Stablecoins, most notably USDT (from Tether) and USDC (from Coinbase and Circle), aim to mitigate the risk of volatility in the cryptocurrency market in particular.
There are two main forms of stablecoins:
- The largest (so-called “classic”) stablecoins, which account for about 90% of stablecoin trading today, work like this: a company issuing stablecoins (for example, Tether for USDT) must guarantee that there are as many dollars in reserve as there are dollars. stablecoins in circulation. Thus, if a client wants to sell their stablecoins for dollars, there will certainly be enough money in the treasury of this company to carry out this conversion. So it is a parity based on the supply of “real” money available to the stablecoin issuer.
- Other stablecoins, referred to as “algorithmic” stablecoins, operate on reserves placed in assets other than the underlying ones to which they are pegged, such as digital assets. These algorithms should be able to maintain parity… At least in theory.
• What happened to Terra USD (UST)?
UST (or Terra USD) is the third largest stablecoin in the world with a capitalization of just over $7 billion at the time of this writing. This is the so-called algorithmic stablecoin, which works with the Luna cryptocurrency and cryptographic algorithms. The complex architecture of the algorithms makes it possible to maintain, thanks to the Luna cryptocurrency and a basket of currencies, UST at the level of one dollar, as explained by financial analyst Laurent Pinho in an article published two days ago on BFM Crypto.
However, in the face of a sharp fall in cryptocurrencies, and in particular the moon, the demand for the sale of the latter was so strong that the UST algorithms could not withstand this shock of volatility. Meanwhile, the Luna fund, which oversees the Terra blockchain, bought a supply of bitcoins to be able to intervene if there was a problem: it mobilized the equivalent of $1.5 billion in bitcoins to bring UST back into balance. , but that wasn’t enough.
Today, the price of UST is about $0.50, it even dropped to $0.22, people prefer to sell this asset in a crisis.

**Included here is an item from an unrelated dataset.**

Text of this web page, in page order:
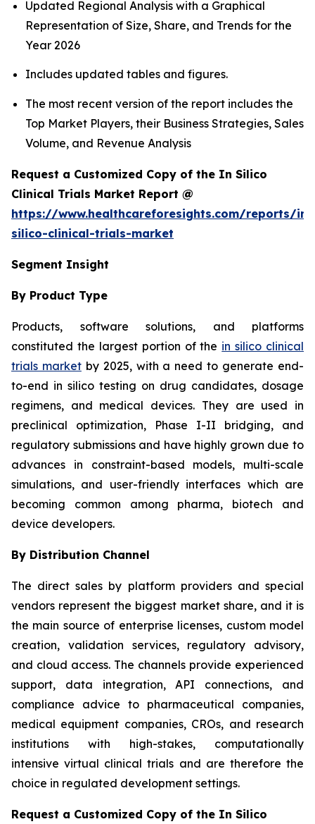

“According to the UST, I think the situation cannot be resolved for the people who held it. It is difficult to see how it can go up. Who hopes the UST will return to its $1 mark, this scenario seems to be deviating from the day per day because the protocol burns those last reserves to try and stabilize the device again,” explains BFM Crypto Valentin Deme, a Cryptoast journalist.
There are not so many options for saving the UST: either the intervention of investment funds or billions of dollars of assistance will be required.

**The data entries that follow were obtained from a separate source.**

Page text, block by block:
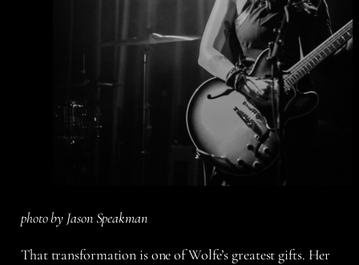
photo by Jason Speakman
That transformation is one of Wolfe’s greatest gifts. Her
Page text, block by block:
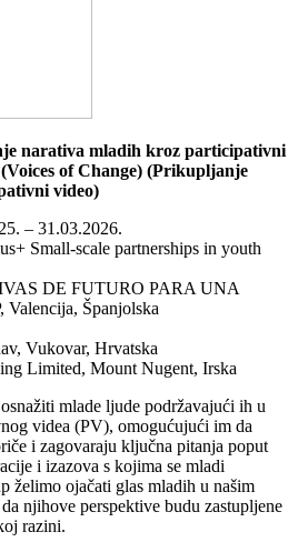
narativa mladih kroz participativni
of Change) (Prikupljanje
video)
– 31.03.2026.
Small-scale partnerships in youth
DE FUTURO PARA UNA
Španjolska
Vukovar, Hrvatska
Limited, Mount Nugent, Irska
mlade ljude podržavajući ih u
videa (PV), omogućujući im da
i zagovaraju ključna pitanja poput
i izazova s kojima se mladi
želimo ojačati glas mladih u našim
njihove perspektive budu zastupljene
razini.
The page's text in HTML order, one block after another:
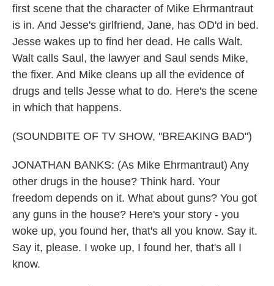
first scene that the character of Mike Ehrmantraut
is in. And Jesse's girlfriend, Jane, has OD'd in bed.
Jesse wakes up to find her dead. He calls Walt.
Walt calls Saul, the lawyer and Saul sends Mike,
the fixer. And Mike cleans up all the evidence of
drugs and tells Jesse what to do. Here's the scene
in which that happens.
(SOUNDBITE OF TV SHOW, "BREAKING BAD")
JONATHAN BANKS: (As Mike Ehrmantraut) Any
other drugs in the house? Think hard. Your
freedom depends on it. What about guns? You got
any guns in the house? Here's your story - you
woke up, you found her, that's all you know. Say it.
Say it, please. I woke up, I found her, that's all I
know.
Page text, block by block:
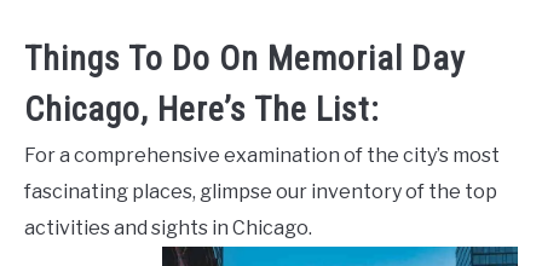
Things To Do On Memorial Day
Chicago, Here’s The List:
For a comprehensive examination of the city’s most
fascinating places, glimpse our inventory of the top
activities and sights in Chicago.

• Why did classic stablecoins fall?
Thus, along with UST, there are other so-called “classic” stablecoins. Thus, these stablecoins must guarantee that there are as many dollars in reserve as there are stablecoins in circulation.
However, this Thursday morning, the largest stablecoin, Tether (or USDT), fell below its 1:1 peg, with the dollar trading at $0.97. At the time of writing, it is back to $0.99. “We have rarely seen USDT fall so low, but this is also due to the collapse of UST, people were afraid and preferred to sell other stablecoins,” says Valentin Deme. However, the stablecoin has risen, which can be explained by the current bitcoin drop where people prefer to exchange their bitcoins for stablecoins.
“Tether is being watched very closely right now because if it drops sharply, it will force investors to sell to restore the US dollars. The project can show its limits and bring down the entire cryptocurrency market. Tether has been criticized several times for not having as many US dollars as its capitalization, which currently stands at $81 billion. Indeed, if all investors wanted to withdraw their funds, and the fund did not have enough, this would cause serious liquidity problems,” said Vincent Boy, market analyst at IG France.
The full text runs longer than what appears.